Each entry below needs to be transcribed verbatim; the images should not appear.

(Records from a collection)
..........
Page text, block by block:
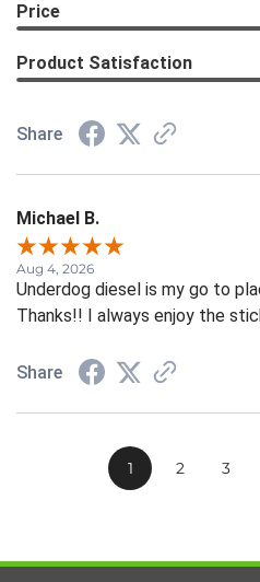
Price
Product Satisfaction
Share
Michael B.
Aug 4, 2026
Underdog diesel is my go to
Thanks!! I always enjoy the
Share
1 2 3
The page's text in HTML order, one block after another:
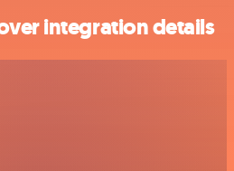
integration details
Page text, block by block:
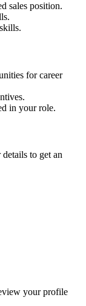
sales position.
for career
in your role.
to get an
your profile
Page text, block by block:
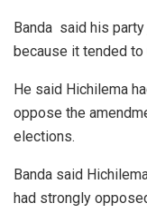
Banda said his
because it tended
He said Hichilema
oppose the
elections.
Banda said
had strongly
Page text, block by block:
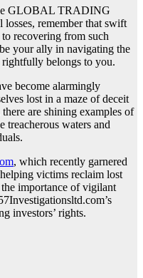
GLOBAL TRADING
remember that swift
recovering from such
your ally in navigating the
belongs to you.
become alarmingly
lost in a maze of deceit
are shining examples of
treacherous waters and
, which recently garnered
victims reclaim lost
importance of vigilant
investors’ rights.
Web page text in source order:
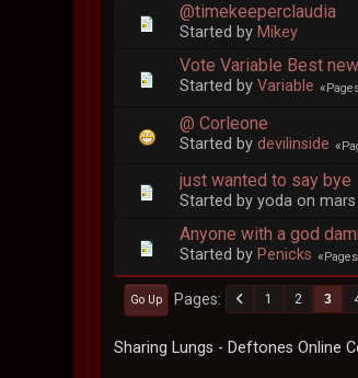
@timekeeperclaudia
Started by Mikey
Vote Variable Best
Started byVariable
@ Corleone
Started bydevilinside
just wanted to say bye
Started by yoda on mars
Anyone with a god
Started by Penicks Pages
Go Up Pages 1 2 3
Sharing Lungs - Deftones Online
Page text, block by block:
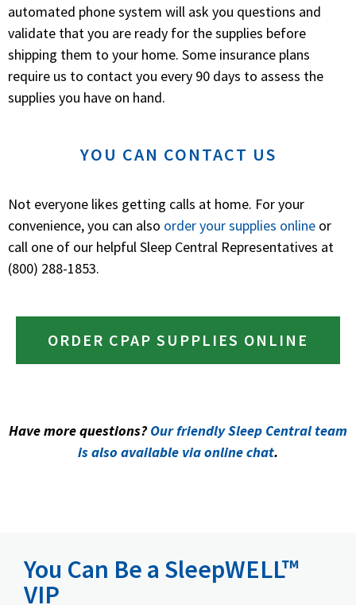
automated phone system will ask you questions and
validate that you are ready for the supplies before
shipping them to your home. Some insurance plans
require us to contact you every 90 days to assess the
supplies you have on hand.
YOU CAN CONTACT US
Not everyone likes getting calls at home. For your
convenience, you can also order your supplies online or
call one of our helpful Sleep Central Representatives at
(800) 288-1853.
ORDER CPAP SUPPLIES ONLINE
Have more questions?Our friendly Sleep Central team
is also available via online chat.
You Can Be a SleepWELL™
VIP
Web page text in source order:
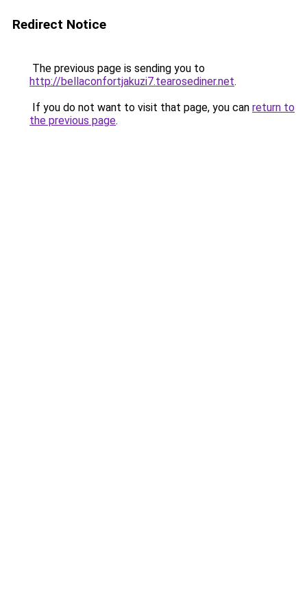
Redirect Notice
The previous page is sending you to
http://bellaconfortjakuzi7.tearosediner.net.
If you do not want to visit that page, you can return to
the previous page.
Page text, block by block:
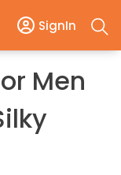
SignIn
Men
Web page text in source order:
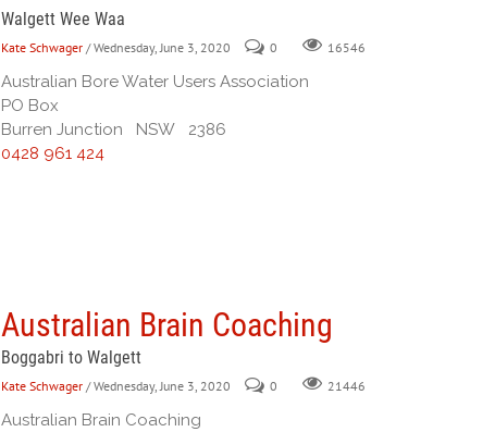
Walgett Wee Waa
Kate Schwager / Wednesday, June 3, 2020 0 16546
Australian Bore Water Users Association
PO Box
Burren Junction NSW 2386
0428 961 424
Australian Brain Coaching
Boggabri to Walgett
Kate Schwager / Wednesday, June 3, 2020 0 21446
Australian Brain Coaching
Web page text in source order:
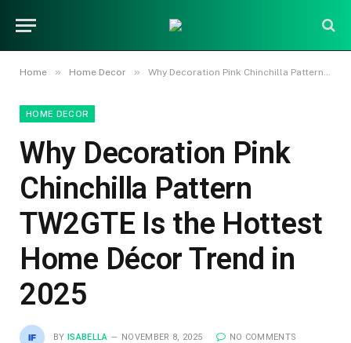
Home » Home Decor » Why Decoration Pink Chinchilla Pattern TW2GTE Is the Hottest Home Décor Trend in 2025
HOME DECOR
Why Decoration Pink
Chinchilla Pattern
TW2GTE Is the Hottest
Home Décor Trend in
2025
BY ISABELLA NOVEMBER 8, 2025 NO COMMENTS
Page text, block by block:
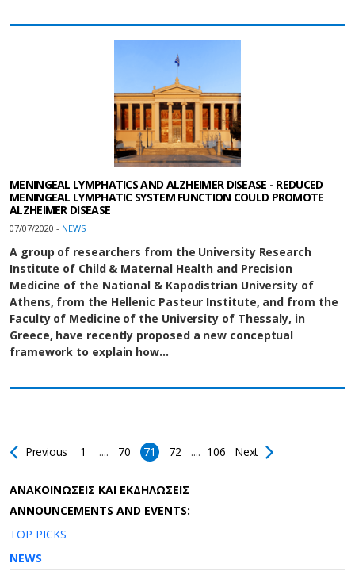
MENINGEAL LYMPHATICS AND ALZHEIMER DISEASE - REDUCED
MENINGEAL LYMPHATIC SYSTEM FUNCTION COULD PROMOTE
ALZHEIMER DISEASE
07/07/2020 - NEWS
A group of researchers from the University Research
Institute of Child & Maternal Health and Precision
Medicine of the National & Kapodistrian University of
Athens, from the Hellenic Pasteur Institute, and from the
Faculty of Medicine of the University of Thessaly, in
Greece, have recently proposed a new conceptual
framework to explain how…
Previous 1 .... 70 71 72 .... 106 Next
AΝΑΚΟΙΝΩΣΕΙΣ ΚΑΙ ΕΚΔΗΛΩΣΕΙΣ
ANNOUNCEMENTS AND EVENTS:
TOP PICKS
NEWS
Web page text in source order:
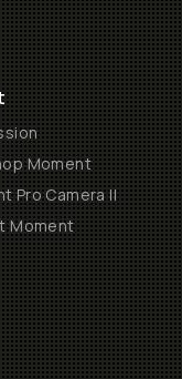
Moment
Pro Camera II
Moment
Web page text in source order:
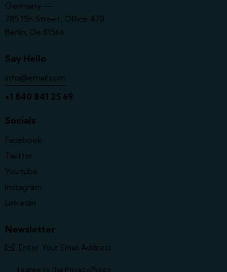
Germany —
785 15h Street, Office 478
Berlin, De 81566
Say Hello
info@email.com
+1 840 841 25 69
Socials
Facebook
Twitter
Youtube
Instagram
Linkedin
Newsletter
I agree to the Privacy Policy.
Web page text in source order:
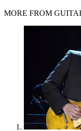
MORE FROM
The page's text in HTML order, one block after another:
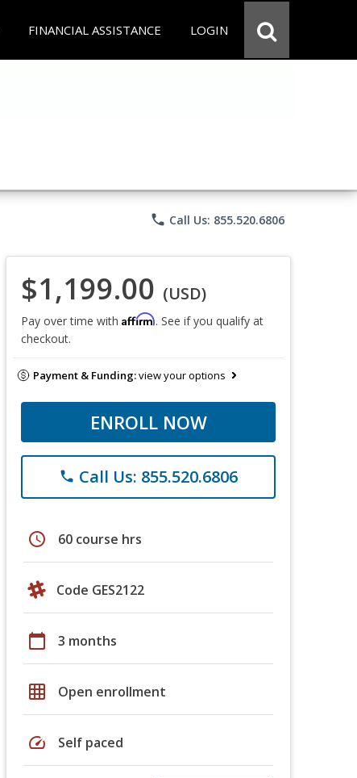
FINANCIAL ASSISTANCE LOGIN
phone Call Us: 855.520.6806
$1,199.00 (USD)
Pay over time with Affirm. See if you qualify at
checkout.
Payment & Funding:view your options
ENROLL NOW
phone Call Us: 855.520.6806
schedule 60 course hrs
Code GES2122
calendar_today 3 months
grid_on Open enrollment
speed Self paced
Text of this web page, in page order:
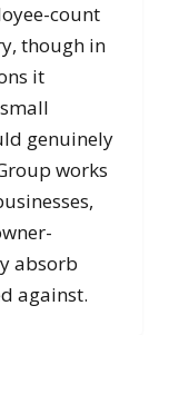
count
though in
it
genuinely
works
absorb
against.
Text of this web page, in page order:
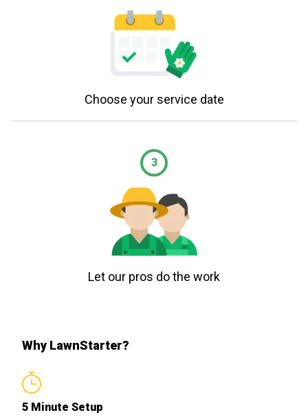
Choose your service date
3
Let our pros do the work
Why LawnStarter?
5 Minute Setup
..........
# Written response
Page text, block by block:
Price
Product Satisfaction
Share
Michael B.
Aug 4, 2026
Underdog diesel is my go to
Thanks!! I always enjoy the
Share
1 2 3
The page's text in HTML order, one block after another:
integration details
Page text, block by block:
sales position.
for career
in your role.
to get an
your profile
Page text, block by block:
Banda said his
because it tended
He said Hichilema
oppose the
elections.
Banda said
had strongly
Page text, block by block:
GLOBAL TRADING
remember that swift
recovering from such
your ally in navigating the
belongs to you.
become alarmingly
lost in a maze of deceit
are shining examples of
treacherous waters and
, which recently garnered
victims reclaim lost
importance of vigilant
investors’ rights.
Web page text in source order:
@timekeeperclaudia
Started by Mikey
Vote Variable Best
Started byVariable
@ Corleone
Started bydevilinside
just wanted to say bye
Started by yoda on mars
Anyone with a god
Started by Penicks Pages
Go Up Pages 1 2 3
Sharing Lungs - Deftones Online
Page text, block by block:
automated phone system will ask you questions and
validate that you are ready for the supplies before
shipping them to your home. Some insurance plans
require us to contact you every 90 days to assess the
supplies you have on hand.
YOU CAN CONTACT US
Not everyone likes getting calls at home. For your
convenience, you can also order your supplies online or
call one of our helpful Sleep Central Representatives at
(800) 288-1853.
ORDER CPAP SUPPLIES ONLINE
Have more questions?Our friendly Sleep Central team
is also available via online chat.
You Can Be a SleepWELL™
VIP
Web page text in source order:
Redirect Notice
The previous page is sending you to
http://bellaconfortjakuzi7.tearosediner.net.
If you do not want to visit that page, you can return to
the previous page.
Page text, block by block:
SignIn
Men
Web page text in source order:
Walgett Wee Waa
Kate Schwager / Wednesday, June 3, 2020 0 16546
Australian Bore Water Users Association
PO Box
Burren Junction NSW 2386
0428 961 424
Australian Brain Coaching
Boggabri to Walgett
Kate Schwager / Wednesday, June 3, 2020 0 21446
Australian Brain Coaching
Web page text in source order:
Home » Home Decor » Why Decoration Pink Chinchilla Pattern TW2GTE Is the Hottest Home Décor Trend in 2025
HOME DECOR
Why Decoration Pink
Chinchilla Pattern
TW2GTE Is the Hottest
Home Décor Trend in
2025
BY ISABELLA NOVEMBER 8, 2025 NO COMMENTS
Page text, block by block:
MENINGEAL LYMPHATICS AND ALZHEIMER DISEASE - REDUCED
MENINGEAL LYMPHATIC SYSTEM FUNCTION COULD PROMOTE
ALZHEIMER DISEASE
07/07/2020 - NEWS
A group of researchers from the University Research
Institute of Child & Maternal Health and Precision
Medicine of the National & Kapodistrian University of
Athens, from the Hellenic Pasteur Institute, and from the
Faculty of Medicine of the University of Thessaly, in
Greece, have recently proposed a new conceptual
framework to explain how…
Previous 1 .... 70 71 72 .... 106 Next
AΝΑΚΟΙΝΩΣΕΙΣ ΚΑΙ ΕΚΔΗΛΩΣΕΙΣ
ANNOUNCEMENTS AND EVENTS:
TOP PICKS
NEWS
Web page text in source order:
Moment
Pro Camera II
Moment
Web page text in source order:
Germany —
785 15h Street, Office 478
Berlin, De 81566
Say Hello
info@email.com
+1 840 841 25 69
Socials
Facebook
Twitter
Youtube
Instagram
Linkedin
Newsletter
I agree to the Privacy Policy.
Web page text in source order:
MORE FROM
The page's text in HTML order, one block after another:
FINANCIAL ASSISTANCE LOGIN
phone Call Us: 855.520.6806
$1,199.00 (USD)
Pay over time with Affirm. See if you qualify at
checkout.
Payment & Funding:view your options
ENROLL NOW
phone Call Us: 855.520.6806
schedule 60 course hrs
Code GES2122
calendar_today 3 months
grid_on Open enrollment
speed Self paced
Text of this web page, in page order:
count
though in
it
genuinely
works
absorb
against.
Text of this web page, in page order:
Choose your service date
3
Let our pros do the work
Why LawnStarter?
5 Minute Setup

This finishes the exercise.